■ Your assignment ■
Set down only the lines from the one containing "The test items" through the final line of the entries below, exactly as they stand, with no pictures.

[Start of Attachment]

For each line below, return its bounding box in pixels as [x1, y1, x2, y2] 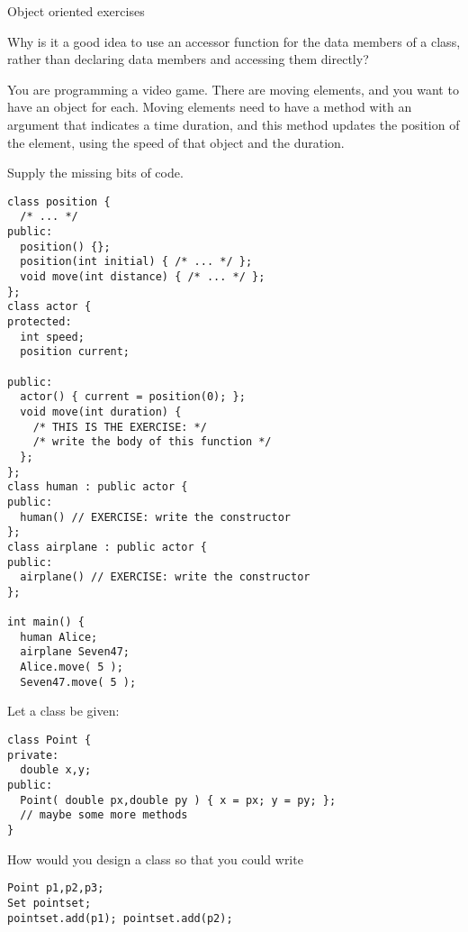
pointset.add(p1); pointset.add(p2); [7, 911, 233, 925]
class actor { [7, 300, 92, 314]
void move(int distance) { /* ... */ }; [20, 270, 265, 284]
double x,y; [20, 763, 92, 777]
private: [7, 748, 59, 762]
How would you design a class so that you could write [7, 849, 303, 868]
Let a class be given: [7, 701, 120, 720]
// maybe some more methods [20, 809, 188, 822]
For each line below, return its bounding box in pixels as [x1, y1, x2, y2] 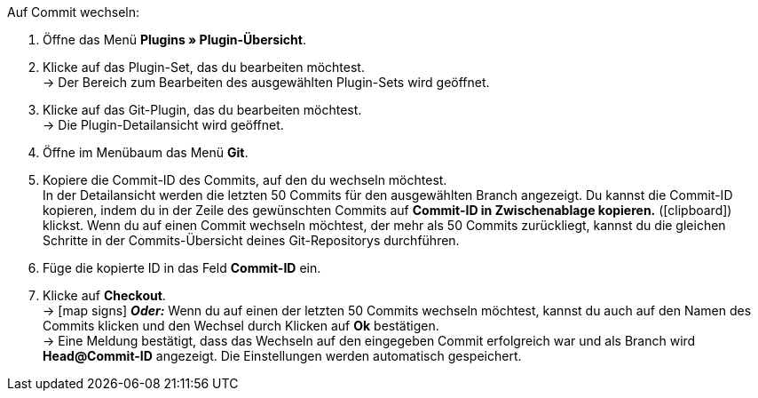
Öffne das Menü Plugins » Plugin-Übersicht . [43, 32, 306, 47]
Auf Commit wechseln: [7, 4, 140, 20]
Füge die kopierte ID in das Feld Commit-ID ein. [43, 260, 321, 275]
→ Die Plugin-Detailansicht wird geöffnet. [43, 117, 284, 132]
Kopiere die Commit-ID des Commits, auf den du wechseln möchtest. [43, 172, 447, 187]
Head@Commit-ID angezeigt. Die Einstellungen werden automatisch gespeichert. [43, 348, 522, 363]
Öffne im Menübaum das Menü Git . [43, 145, 249, 160]
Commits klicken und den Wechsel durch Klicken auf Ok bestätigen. [43, 318, 439, 333]
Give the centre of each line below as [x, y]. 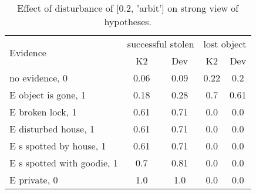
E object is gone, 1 [48, 95]
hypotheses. [128, 21]
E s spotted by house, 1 [58, 146]
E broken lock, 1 [43, 112]
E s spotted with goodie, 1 [64, 163]
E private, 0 [34, 180]
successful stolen [161, 44]
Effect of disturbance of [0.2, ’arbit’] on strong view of [128, 8]
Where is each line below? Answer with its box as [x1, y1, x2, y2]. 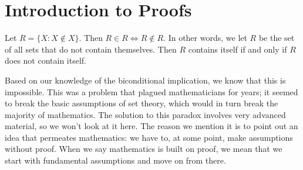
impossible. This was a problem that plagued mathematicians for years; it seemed [5, 85, 298, 98]
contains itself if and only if [188, 43, 287, 55]
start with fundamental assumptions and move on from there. [5, 154, 226, 166]
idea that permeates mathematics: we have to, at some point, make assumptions [5, 131, 293, 143]
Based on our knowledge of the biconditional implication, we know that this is [5, 74, 286, 86]
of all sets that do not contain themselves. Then [5, 43, 177, 55]
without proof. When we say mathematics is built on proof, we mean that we [5, 143, 282, 155]
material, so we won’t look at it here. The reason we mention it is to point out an [5, 120, 298, 132]
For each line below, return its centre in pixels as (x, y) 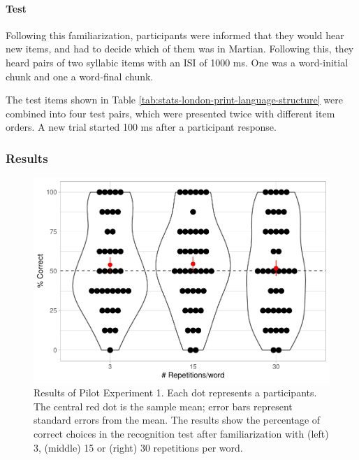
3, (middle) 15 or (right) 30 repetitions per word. (138, 447)
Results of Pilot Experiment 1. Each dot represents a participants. (175, 393)
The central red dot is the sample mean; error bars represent (163, 406)
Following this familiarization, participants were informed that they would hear (175, 35)
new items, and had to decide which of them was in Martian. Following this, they (180, 49)
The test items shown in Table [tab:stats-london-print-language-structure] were (174, 100)
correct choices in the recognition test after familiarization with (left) (181, 434)
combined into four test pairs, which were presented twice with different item (170, 113)
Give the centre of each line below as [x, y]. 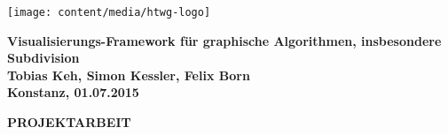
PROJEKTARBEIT [69, 122]
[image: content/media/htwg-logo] [109, 12]
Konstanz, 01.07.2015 [73, 92]
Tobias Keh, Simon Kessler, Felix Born [129, 75]
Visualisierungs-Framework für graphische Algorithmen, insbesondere [224, 40]
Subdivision [43, 58]
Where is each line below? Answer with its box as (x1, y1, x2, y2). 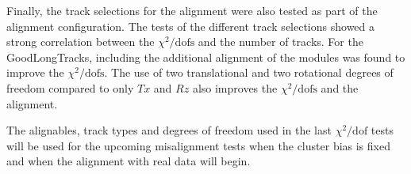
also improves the (192, 79, 278, 96)
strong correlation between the (6, 33, 155, 50)
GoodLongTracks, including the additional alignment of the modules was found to (6, 48, 405, 65)
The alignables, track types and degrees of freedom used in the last (6, 122, 332, 138)
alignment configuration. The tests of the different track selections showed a (6, 17, 375, 34)
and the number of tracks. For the (198, 33, 363, 50)
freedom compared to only (6, 79, 134, 96)
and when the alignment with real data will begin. (6, 153, 251, 169)

[End of Attachment]

■ Exercise output ■
The test items shown in Table [tab:stats-london-print-language-structure] were (174, 100)
correct choices in the recognition test after familiarization with (left) (181, 434)
combined into four test pairs, which were presented twice with different item (170, 113)
Give the centre of each line below as [x, y]. 
PROJEKTARBEIT [69, 122]
[image: content/media/htwg-logo] [109, 12]
Konstanz, 01.07.2015 [73, 92]
Tobias Keh, Simon Kessler, Felix Born [129, 75]
Visualisierungs-Framework für graphische Algorithmen, insbesondere [224, 40]
Subdivision [43, 58]
Where is each line below? Answer with its box as (x1, y1, x2, y2). 
also improves the (192, 79, 278, 96)
strong correlation between the (6, 33, 155, 50)
GoodLongTracks, including the additional alignment of the modules was found to (6, 48, 405, 65)
The alignables, track types and degrees of freedom used in the last (6, 122, 332, 138)
alignment configuration. The tests of the different track selections showed a (6, 17, 375, 34)
and the number of tracks. For the (198, 33, 363, 50)
freedom compared to only (6, 79, 134, 96)
and when the alignment with real data will begin. (6, 153, 251, 169)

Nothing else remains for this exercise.